Each line in the entries below that holds the word "final" belongs in the answer.

[Material provided — start]

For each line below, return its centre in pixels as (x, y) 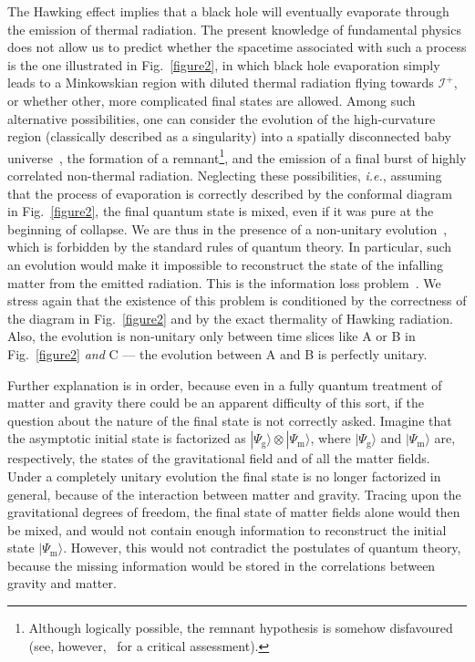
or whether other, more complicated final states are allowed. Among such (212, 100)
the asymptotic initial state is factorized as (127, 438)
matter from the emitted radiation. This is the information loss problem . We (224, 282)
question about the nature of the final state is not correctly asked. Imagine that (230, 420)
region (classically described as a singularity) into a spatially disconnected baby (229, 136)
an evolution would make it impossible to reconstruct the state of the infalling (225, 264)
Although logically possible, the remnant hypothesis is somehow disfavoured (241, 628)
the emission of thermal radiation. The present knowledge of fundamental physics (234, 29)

[Material provided — finish]

Task answer:
or whether other, more complicated final states are allowed. Among such (212, 100)
question about the nature of the final state is not correctly asked. Imagine that (230, 420)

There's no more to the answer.